• _WORK ITEM_
Extract only the first line of the listing and every line after it up to and including the one with "еластик із 80х-90х років". Omit the pictures.

• _SUPPLIED ENTRIES_

▬▬▬▬▬▬▬▬▬▬

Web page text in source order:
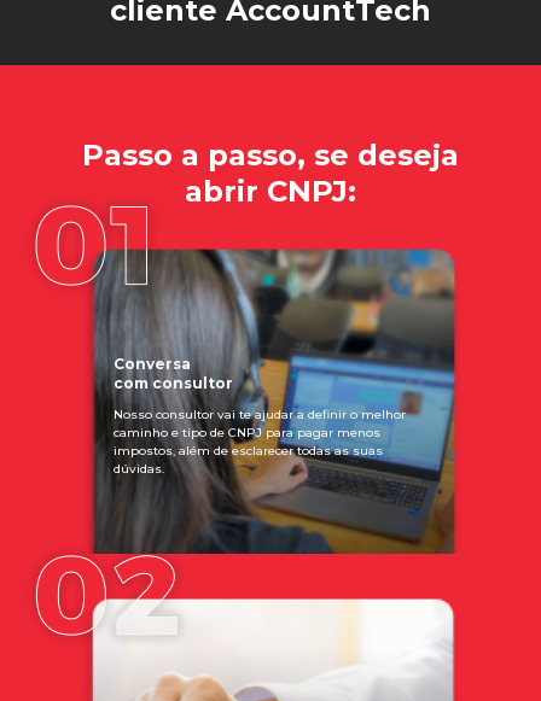
cliente AccountTech
Passo a passo, se deseja
abrir CNPJ:
Conversa
com consultor
Nosso consultor vai te ajudar a definir o melhor
caminho e tipo de CNPJ para pagar menos
impostos, além de esclarecer todas as suas
dúvidas.
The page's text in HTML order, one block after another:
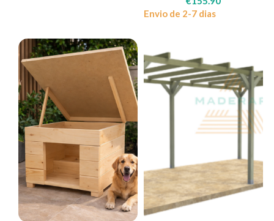
Envio de 2-7 dias
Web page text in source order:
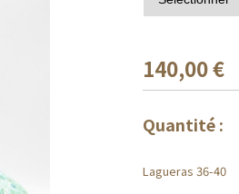
140,00€
Quantité :
Lagueras 36-40
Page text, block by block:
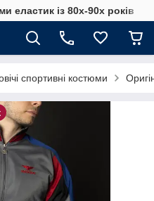
еластик із 80х-90х років
спортивні костюми
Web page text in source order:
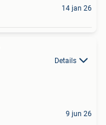
14 jan 26
Details
9 jun 26
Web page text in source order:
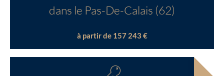
dans le Pas-De-Calais (62)
à partir de 157 243 €
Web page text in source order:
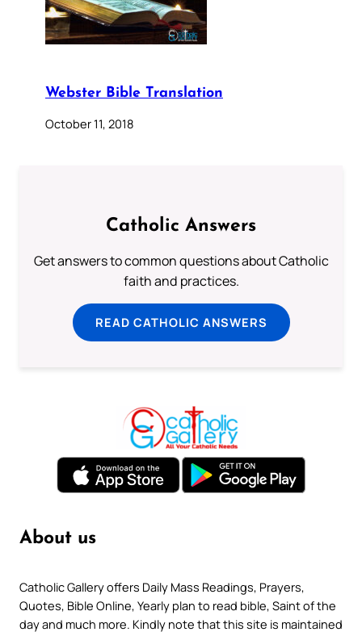
Webster Bible Translation
October 11, 2018
Catholic Answers
Get answers to common questions about Catholic
faith and practices.
READ CATHOLIC ANSWERS
About us
Catholic Gallery offers Daily Mass Readings, Prayers,
Quotes, Bible Online, Yearly plan to read bible, Saint of the
day and much more. Kindly note that this site is maintained
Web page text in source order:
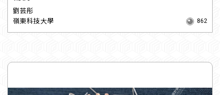
劉芸彤
嶺東科技大學
862
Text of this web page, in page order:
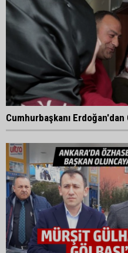
Cumhurbaşkanı
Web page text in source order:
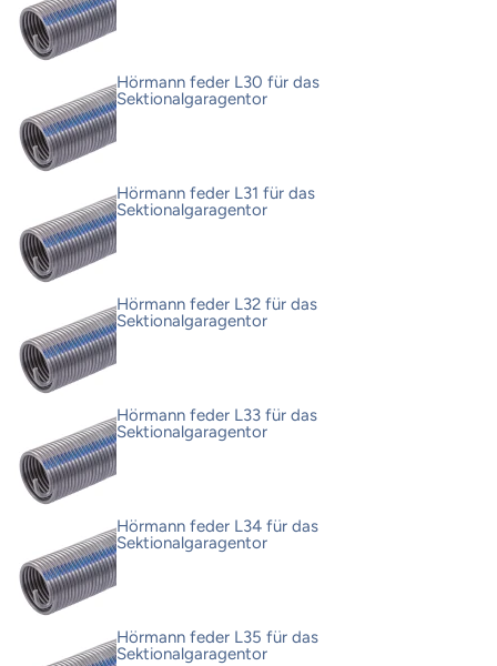
Hörmann feder L30 für das
Sektionalgaragentor
Hörmann feder L31 für das
Sektionalgaragentor
Hörmann feder L32 für das
Sektionalgaragentor
Hörmann feder L33 für das
Sektionalgaragentor
Hörmann feder L34 für das
Sektionalgaragentor
Hörmann feder L35 für das
Sektionalgaragentor
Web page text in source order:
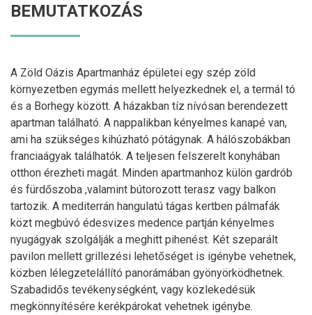
BEMUTATKOZÁS
A Zöld Oázis Apartmanház épületei egy szép zöld
környezetben egymás mellett helyezkednek el, a termál tó
és a Borhegy között. A házakban tíz nívósan berendezett
apartman található. A nappalikban kényelmes kanapé van,
ami ha szükséges kihúzható pótágynak. A hálószobákban
franciaágyak találhatók. A teljesen felszerelt konyhában
otthon érezheti magát. Minden apartmanhoz külön gardrób
és fürdőszoba ,valamint bútorozott terasz vagy balkon
tartozik. A mediterrán hangulatú tágas kertben pálmafák
közt megbúvó édesvizes medence partján kényelmes
nyugágyak szolgálják a meghitt pihenést. Két szeparált
pavilon mellett grillezési lehetőséget is igénybe vehetnek,
közben lélegzetelállító panorámában gyönyörködhetnek.
Szabadidős tevékenységként, vagy közlekedésük
megkönnyítésére kerékpárokat vehetnek igénybe.
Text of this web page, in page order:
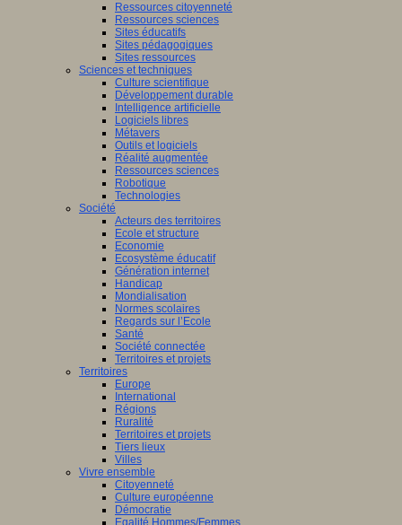
Ressources citoyenneté
Ressources sciences
Sites éducatifs
Sites pédagogiques
Sites ressources
Sciences et techniques
Culture scientifique
Développement durable
Intelligence artificielle
Logiciels libres
Métavers
Outils et logiciels
Réalité augmentée
Ressources sciences
Robotique
Technologies
Société
Acteurs des territoires
Ecole et structure
Economie
Ecosystème éducatif
Génération internet
Handicap
Mondialisation
Normes scolaires
Regards sur l’Ecole
Santé
Société connectée
Territoires et projets
Territoires
Europe
International
Régions
Ruralité
Territoires et projets
Tiers lieux
Villes
Vivre ensemble
Citoyenneté
Culture européenne
Démocratie
Egalité Hommes/Femmes
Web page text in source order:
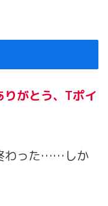
がとう、Tポイ
わった……しか
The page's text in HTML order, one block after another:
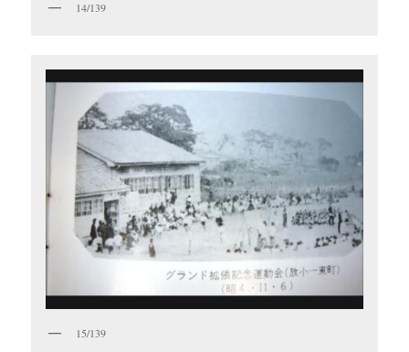
14/139
15/139
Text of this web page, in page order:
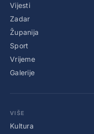
Vijesti
Zadar
Županija
Sport
Vrijeme
Galerije
VIŠE
Kultura
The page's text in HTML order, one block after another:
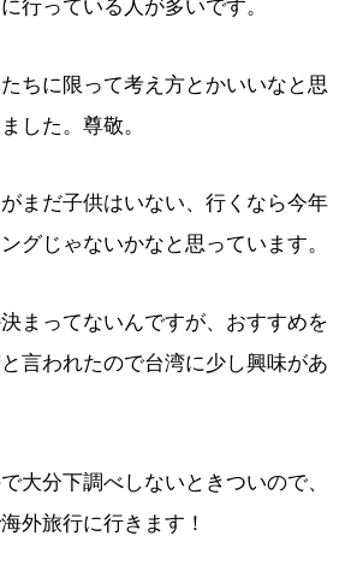
行っている人が多いです。
ちに限って考え方とかいいなと思
した。尊敬。
まだ子供はいない、行くなら今年
グじゃないかなと思っています。
まってないんですが、おすすめを
言われたので台湾に少し興味があ
大分下調べしないときついので、
外旅行に行きます！
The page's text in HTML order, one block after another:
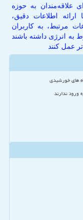
به حوزه
اطلاعات دقیق،
مرتبط، به کاربران
انرژی داشته باشند
عمل کنند
های خورشیدی
ورود ندارند
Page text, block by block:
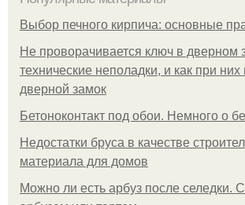
Выбор печного кирпича: основные
Не проворачивается ключ в дверном
технические неполадки, и как при них
дверной замок
Бетоноконтакт под обои. Немного о
Недостатки бруса в качестве
материала для домов
Можно ли есть арбуз после селедки.
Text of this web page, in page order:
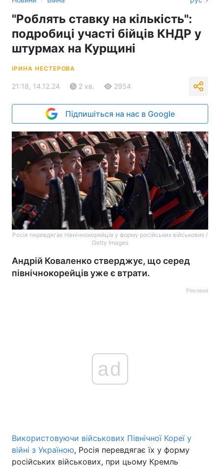
"Роблять ставку на кількість":
подробиці участі бійців КНДР у
штурмах на Курщині
ІРИНА НЕСТЕРОВА
21:18, 14.12.24 2 хв. 2954
Підпишіться на нас в Google
Росія перевдягає північнокорейців у форму російських військових /
Getty Images
Андрій Коваленко стверджує, що серед
північнокорейців уже є втрати.
Реклама
ad
Використовуючи військових Північної Кореї у
війні з Україною, Росія перевдягає їх у форму
російських військових, при цьому Кремль
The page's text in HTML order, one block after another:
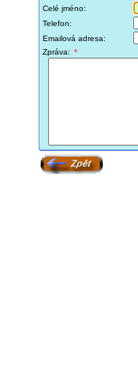
Celé jméno:
Telefon:
Emailová adresa:
Zpráva: *
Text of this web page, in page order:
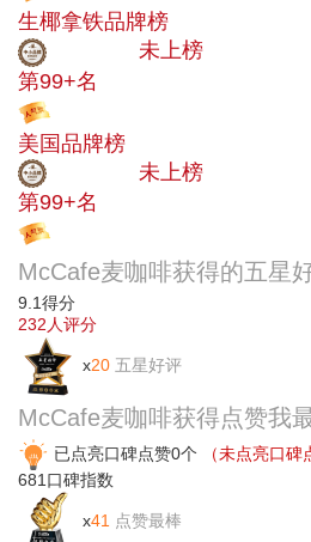
生椰拿铁品牌榜
未上榜
第99+名
美国品牌榜
未上榜
第99+名
McCafe麦咖啡获得的五星
9.1得分
232 人评分
x20 五星好评
McCafe麦咖啡获得点赞我
已点亮口碑点赞0个
（未点亮口碑
681 口碑指数
x41 点赞最棒
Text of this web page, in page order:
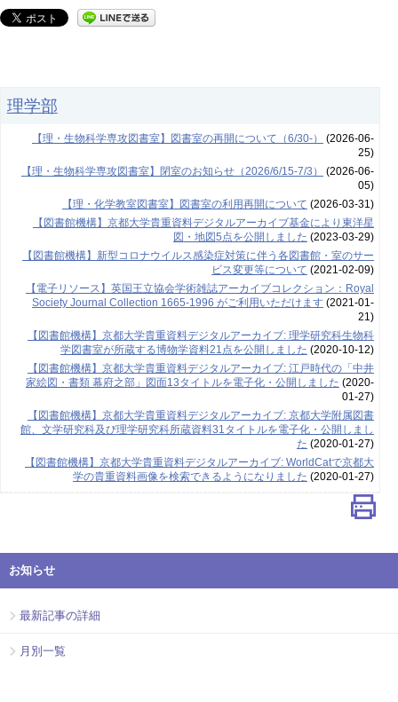
理学部
【理・生物科学専攻図書室】図書室の再開について（6/30-）
(2026-06-
25)
【理・生物科学専攻図書室】閉室のお知らせ（2026/6/15-7/3）
(2026-06-
05)
【理・化学教室図書室】図書室の利用再開について (2026-03-31)
【図書館機構】京都大学貴重資料デジタルアーカイブ基金により東洋星
図・地図5点を公開しました (2023-03-29)
【図書館機構】新型コロナウイルス感染症対策に伴う各図書館・室のサー
ビス変更等について (2021-02-09)
【電子リソース】英国王立協会学術雑誌アーカイブコレクション：Royal
Society Journal Collection 1665-1996 がご利用いただけます(2021-01-
21)
【図書館機構】京都大学貴重資料デジタルアーカイブ: 理学研究科生物科
学図書室が所蔵する博物学資料21点を公開しました (2020-10-12)
【図書館機構】京都大学貴重資料デジタルアーカイブ: 江戸時代の「中井
家絵図・書類 幕府之部」図面13タイトルを電子化・公開しました (2020-
01-27)
【図書館機構】京都大学貴重資料デジタルアーカイブ: 京都大学附属図書
館、文学研究科及び理学研究科所蔵資料31タイトルを電子化・公開しまし
た (2020-01-27)
【図書館機構】京都大学貴重資料デジタルアーカイブ: WorldCatで京都大
学の貴重資料画像を検索できるようになりました (2020-01-27)
お知らせ
最新記事の詳細
月別一覧
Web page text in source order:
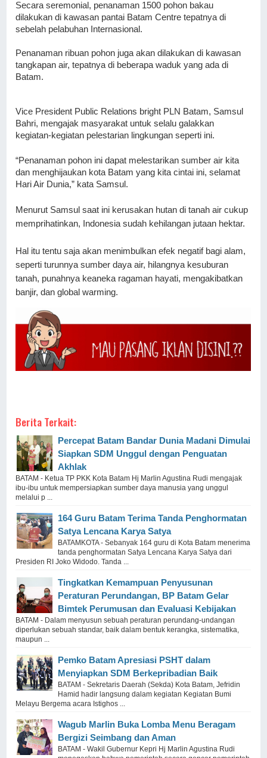
Secara seremonial, penanaman 1500 pohon bakau
dilakukan di kawasan pantai Batam Centre tepatnya di
sebelah pelabuhan Internasional.
Penanaman ribuan pohon juga akan dilakukan di kawasan
tangkapan air, tepatnya di beberapa waduk yang ada di
Batam.
Vice President Public Relations bright PLN Batam, Samsul
Bahri, mengajak masyarakat untuk selalu galakkan
kegiatan-kegiatan pelestarian lingkungan seperti ini.
“Penanaman pohon ini dapat melestarikan sumber air kita
dan menghijaukan kota Batam yang kita cintai ini, selamat
Hari Air Dunia,” kata Samsul.
Menurut Samsul saat ini kerusakan hutan di tanah air cukup
memprihatinkan, Indonesia sudah kehilangan jutaan hektar.
Hal itu tentu saja akan menimbulkan efek negatif bagi alam,
seperti turunnya sumber daya air, hilangnya kesuburan
tanah, punahnya keaneka ragaman hayati, mengakibatkan
banjir, dan global warming.
Berita Terkait:
Percepat Batam Bandar Dunia Madani Dimulai
Siapkan SDM Unggul dengan Penguatan
Akhlak
BATAM - Ketua TP PKK Kota Batam Hj Marlin Agustina Rudi mengajak
ibu-ibu untuk mempersiapkan sumber daya manusia yang unggul
melalui p ...
164 Guru Batam Terima Tanda Penghormatan
Satya Lencana Karya Satya
BATAMKOTA - Sebanyak 164 guru di Kota Batam menerima
tanda penghormatan Satya Lencana Karya Satya dari
Presiden RI Joko Widodo. Tanda ...
Tingkatkan Kemampuan Penyusunan
Peraturan Perundangan, BP Batam Gelar
Bimtek Perumusan dan Evaluasi Kebijakan
BATAM - Dalam menyusun sebuah peraturan perundang-undangan
diperlukan sebuah standar, baik dalam bentuk kerangka, sistematika,
maupun ...
Pemko Batam Apresiasi PSHT dalam
Menyiapkan SDM Berkepribadian Baik
BATAM - Sekretaris Daerah (Sekda) Kota Batam, Jefridin
Hamid hadir langsung dalam kegiatan Kegiatan Bumi
Melayu Bergema acara Istighos ...
Wagub Marlin Buka Lomba Menu Beragam
Bergizi Seimbang dan Aman
BATAM - Wakil Gubernur Kepri Hj Marlin Agustina Rudi
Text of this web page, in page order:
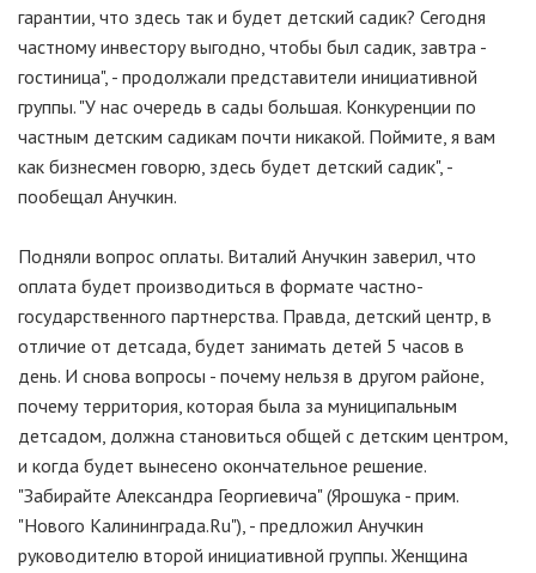
гарантии, что здесь так и будет детский садик? Сегодня
частному инвестору выгодно, чтобы был садик, завтра -
гостиница", - продолжали представители инициативной
группы. "У нас очередь в сады большая. Конкуренции по
частным детским садикам почти никакой. Поймите, я вам
как бизнесмен говорю, здесь будет детский садик", -
пообещал Анучкин.
Подняли вопрос оплаты. Виталий Анучкин заверил, что
оплата будет производиться в формате частно-
государственного партнерства. Правда, детский центр, в
отличие от детсада, будет занимать детей 5 часов в
день. И снова вопросы - почему нельзя в другом районе,
почему территория, которая была за муниципальным
детсадом, должна становиться общей с детским центром,
и когда будет вынесено окончательное решение.
"Забирайте Александра Георгиевича" (Ярошука - прим.
"Нового Калининграда.Ru"), - предложил Анучкин
руководителю второй инициативной группы. Женщина
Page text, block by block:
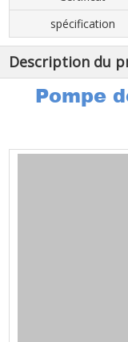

▬▬▬▬▬▬▬▬▬▬

• _RESPONSE FOR THIS EXERCISE_
Web page text in source order:
cliente AccountTech
Passo a passo, se deseja
abrir CNPJ:
Conversa
com consultor
Nosso consultor vai te ajudar a definir o melhor
caminho e tipo de CNPJ para pagar menos
impostos, além de esclarecer todas as suas
dúvidas.
The page's text in HTML order, one block after another:
Envio de 2-7 dias
Web page text in source order:
140,00€
Quantité :
Lagueras 36-40
Page text, block by block:
еластик із 80х-90х років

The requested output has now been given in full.